2. Confidential Information. Purchaser acknowledges that, in the course of purchasing or using 7D Systems, Purchaser may have access to and be entrusted with confidential information and trade secrets relating to 7D. The term “confidential information” includes information relating to 7D Systems or the business or affairs of 7D, the terms of the Agreement, or any other information marked or otherwise identified as confidential or proprietary to 7D or that is reasonably identifiable as confidential based on its nature and/or the circumstances of its disclosure. For clarification only, confidential information shall include, but not be limited to, information provided verbally. Purchaser agrees with 7D that Purchaser shall not use any confidential information for any purpose, or disclose any confidential information to any person, other than employees of Purchaser who are directly involved in the operation of the 7D Systems and on a need-to-know basis. Purchaser’s obligations under Section 2 of these System Terms shall survive termination of the Agreement. For the improvement of 7D Systems and Support Services, 7D shall be entitled to collect statistical data stored on any 7D Systems. This data will be stored anonymously and used exclusively for internal purposes, and both 7D and Purchaser undertake to observe all applicable data protection and privacy regulations. Purchaser shall prevent accidental access to patient data and other protected data.

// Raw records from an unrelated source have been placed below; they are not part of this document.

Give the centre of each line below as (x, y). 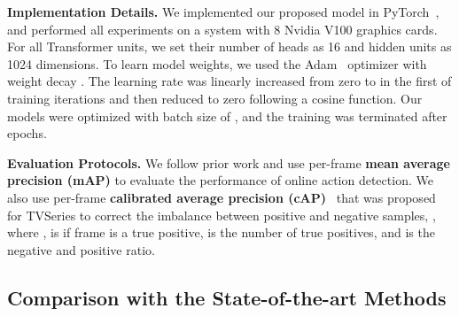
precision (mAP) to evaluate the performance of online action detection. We (220, 180)
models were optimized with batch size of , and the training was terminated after (227, 116)
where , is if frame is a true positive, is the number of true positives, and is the (221, 232)
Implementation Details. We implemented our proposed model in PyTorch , (223, 12)
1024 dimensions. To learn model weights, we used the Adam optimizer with (217, 63)
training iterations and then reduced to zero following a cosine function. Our (215, 98)
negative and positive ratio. (81, 249)
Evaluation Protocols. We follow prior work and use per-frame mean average (229, 162)
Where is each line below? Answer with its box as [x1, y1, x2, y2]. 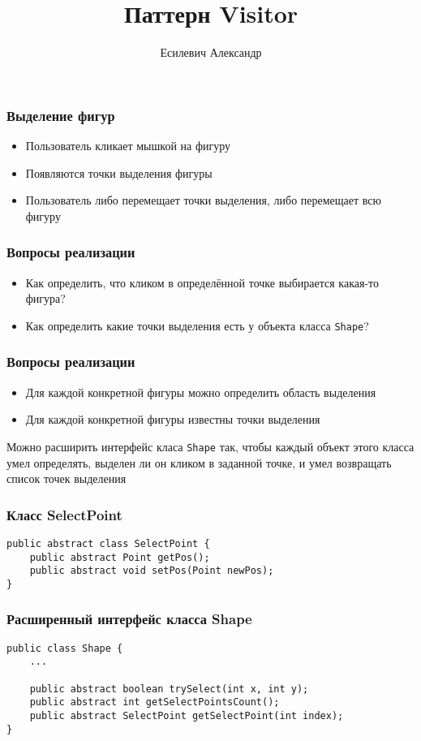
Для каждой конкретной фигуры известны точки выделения [25, 411, 320, 428]
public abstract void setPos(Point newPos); [29, 565, 274, 577]
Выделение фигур [6, 105, 115, 125]
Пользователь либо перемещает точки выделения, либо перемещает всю [25, 192, 381, 209]
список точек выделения [6, 470, 127, 487]
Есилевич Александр [160, 44, 262, 61]
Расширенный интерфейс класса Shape [6, 609, 252, 629]
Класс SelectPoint [6, 504, 122, 524]
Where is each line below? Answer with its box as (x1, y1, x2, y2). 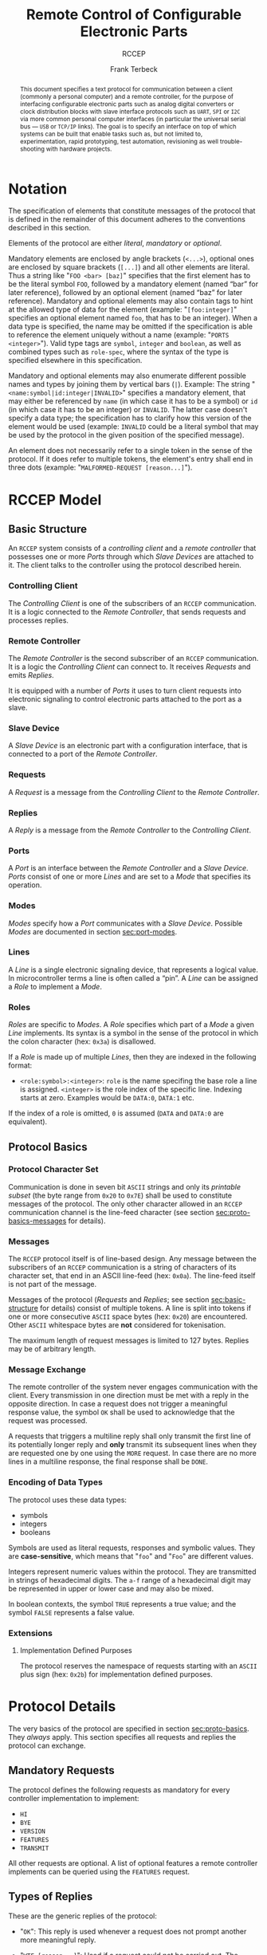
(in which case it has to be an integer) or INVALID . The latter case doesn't (8, 405, 248, 415)
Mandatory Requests (8, 1764, 116, 1777)
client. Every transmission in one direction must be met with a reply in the (8, 1391, 249, 1400)
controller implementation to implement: (8, 1793, 139, 1803)
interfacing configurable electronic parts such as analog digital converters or (19, 100, 234, 108)
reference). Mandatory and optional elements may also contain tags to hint (8, 297, 253, 306)
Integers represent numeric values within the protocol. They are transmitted (8, 1567, 257, 1576)
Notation (8, 179, 68, 198)

3. Use of Products. Purchaser represents and warrants that it is buying the 7D Systems for its own use and that it will not sell, transfer, lease or give up possession of all or any part of the 7D Systems or 7D Software to any party, or attempt to do the same. Purchaser warrants that it is under no obligation to any other entity that is in any way inconsistent with carrying out its responsibilities under these System Terms. Purchaser shall not take any steps to copy, reverse engineer, disassemble or decompile any 7D System or the 7D Software or any aspect thereof, and shall not permit others to do so. Purchaser is responsible for providing a clean operating environment of suitable temperature and humidity pursuant to written specifications provided by 7D. Purchaser will not use any 7D System or 7D Software except in accordance with applicable law, and Purchaser is responsible for ensuring that all users of 7D Systems have the requisite skill and legal authorization to use a 7D System. Purchaser acknowledges and agrees that 7D personnel are not licensed medical personnel and do not practice medicine.

4. Intellectual Property. Any and all interest whatsoever in the Intellectual Property (as defined below) is and shall remain the exclusive property of 7D and Purchaser shall not acquire any right, title or interest therein. “Intellectual Property” means any or all of the following that relate to and/or claimed in relation to 7D Systems and/or 7D Software (a) all patents, certificates of invention, applications for certificates of invention, priority patent filings and patent applications and any renewals, divisionals, continuations (in whole or in part), reissues, reexaminations, extensions, substitutions, confirmations, registrations, revalidations, revisions, and additions of or to any of the foregoing, and any and all foreign equivalents of the foregoing; (b) any proprietary data, results, material(s), technology, and nonpublic information of any type whatsoever, in any tangible or intangible form, including know-how, including devices, techniques, practices, processes, methods, trade secrets, inventions (whether or not patentable and whether or not reduced to practice), formulae, developments, specifications, procedures, tests, data, results, analyses, documentation, and reports, in each case that are not publicly known; (c) works of authorship and copyrights; and (d) intellectual property rights in any or all of the foregoing.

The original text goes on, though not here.